Shuai, Chang und Chen wollen aus der Stadt ausbrechen..., zu den bürgerlichen Revolutionären im Süden..., und sie bekommen gar zwischenzeitlich von Waldersee in ihre Gewalt!
Ein mörderischer Ausbruchsversuch steht den Helden aber noch bevor.....
Fazit:
Ein wirklich starker, actiongeladener und materiell ambitionierter, wie auch ungewöhnlicher Eastern des Shaw-Meisterregisseurs Chang Cheh, welchen dieser im Jahre 1976 mit seinem Star-Duo Alexander Fu Sheng / Chi Kuan Chun gekonnt in Szene setzte!
Mir liegt leider nur die dt. Fassung dieses Streifens vor, welche natürlich cut ist..., hier wurde ein fast zweieinhalb stündiger Film auf gut die Hälfte der Laufzeit eingedampft, und offenbar von einem monumentaleren Streifen auf einen Actioner reduziert. Nun fehlt mir der Vergleich, aber es kann durchaus sein, dass hier die wohl vorhandenen Längen rausgeschnitten wurden, um ganz auf die Action-Karte zu setzen..., tja, mir gefiel´s..., vielleicht war hier weniger wirklich mehr..., denn ich finde den Streifen richtig gut!
Chang Cheh umreißt den historischen Background dieses Filmes kurz und wohl auch zu knapp..., es kam ihm hier nicht auf eine Geschichts-Lehrstunde an.
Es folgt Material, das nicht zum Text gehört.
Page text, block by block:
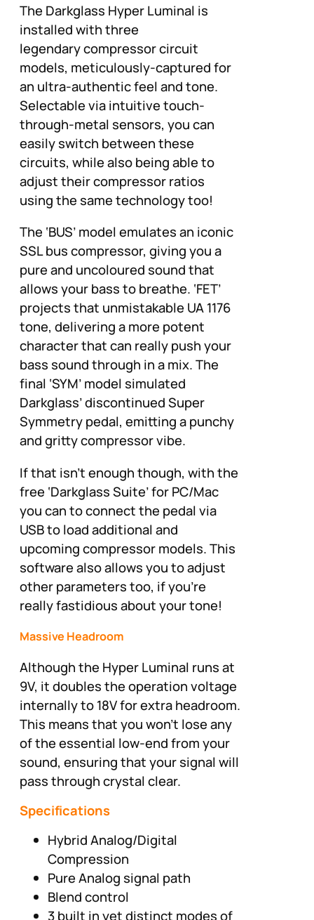
The Darkglass Hyper Luminal is
installed with three
legendary compressor circuit
models, meticulously-captured for
an ultra-authentic feel and tone.
Selectable via intuitive touch-
through-metal sensors, you can
easily switch between these
circuits, while also being able to
adjust their compressor ratios
using the same technology too!
The ‘BUS’ model emulates an iconic
SSL bus compressor, giving you a
pure and uncoloured sound that
allows your bass to breathe. ‘FET’
projects that unmistakable UA 1176
tone, delivering a more potent
character that can really push your
bass sound through in a mix. The
final ‘SYM’ model simulated
Darkglass’ discontinued Super
Symmetry pedal, emitting a punchy
and gritty compressor vibe.
If that isn’t enough though, with the
free ‘Darkglass Suite’ for PC/Mac
you can to connect the pedal via
USB to load additional and
upcoming compressor models. This
software also allows you to adjust
other parameters too, if you’re
really fastidious about your tone!
Massive Headroom
Although the Hyper Luminal runs at
9V, it doubles the operation voltage
internally to 18V for extra headroom.
This means that you won’t lose any
of the essential low-end from your
sound, ensuring that your signal will
pass through crystal clear.
Specifications
Hybrid Analog/Digital
Compression
Pure Analog signal path
Blend control
3 built in yet distinct modes of
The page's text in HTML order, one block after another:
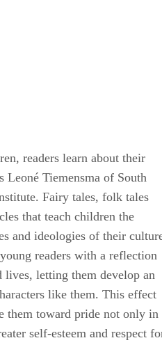
readers learn about their
Leoné Tiemensma of South
Fairy tales, folk tales
that teach children the
and ideologies of their
readers with a reflection
lives, letting them develop an
like them. This effect
them toward pride not only in
self-esteem and respect
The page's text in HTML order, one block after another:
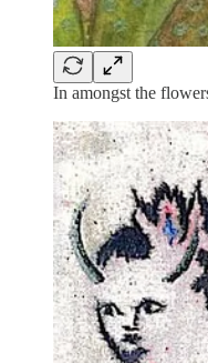
In amongst the

Ihm kam es auf einen unterhaltenden, wenn auch materiell ambitionierten Streifen an, und die KungFu-Action sollte nicht zu kurz kommen. Ein Spagat der meiner Meinung nach Chang Cheh hier gelang!
Wie sich hier Alexander Fu Sheng, Leung Kar Yan, Tang Yen Tsan und Chi Kuan Chun den schwer bewaffneten Einheiten der Besatzer in einem ungleichen Kampf stellen, das ist schon bemerkenswert, und mit Drive von der Kampf-Regie umgesetzt, und es wird natürlich überaus blutig. Unsere Helden versuchen, den Aliierten die Waffen zu entreißen..., schon beeindruckend, wie beispielsweise Alexander Fu Sheng in einer Szene mehrere mit Gewehren bewaffnete Gegner mit einer Serie von tiefen Rückwärts-Tritten zickzackweise blitzschnell niederzwingt. Stark!
Interessant ist, dass hier auch die Ehegattin von Alexander Fu Sheng, Jenny Tseng, einen Auftritt hat. Chi Kuan Chun gibt wieder einmal den eher nachdenklichen Kämpfer. Ein seltener Anblick in einem chinesischen Film, die europiden Darsteller, allen voran Richard Harrison, der schon als "Marco Polo" in der gleichnamigen Shaw-Produktion agierte. In der deutschen Fassung spricht ihn übrigens Christian Wolf.
So wie in "Tempel der Shaolin" mit der historisch belegten Zerstörung des Shaolin-Tempels, spielt hier Chang Cheh mit der Historie..., diese wird nur angekratzt, ist nur Background für eine relativ simple Handlung und viele KungFu-Fights von Superhelden gegen waffentechnisch überlegene Feinde, was natürlich auch etwas unrealistisch ist.
Den Boxeraustand gab es wirklich, und China wurde auch zum Spielball europäischer Mächte..., der Aufstand dürfte sich aber kaum so zugetragen haben, wie hier dargestellt.
Die deutsche Fassung ist auf einen KungFu-Actioner reduziert, der aber die hohe materielle Ambition der Macher mehr als erahnen lässt.
Für mich zählt "Aufstand der Shaolin" (der Streifen hat mehrere dt. Betitelungen erhalten) mit zu den besten Streifen Chang Cheh´s, es ist auch ein Film, der den Ruhm Alexander Fu Sheng´s mitbegründete. Verdiente, excelente 8/10 Punkte gibt es zu verteilen.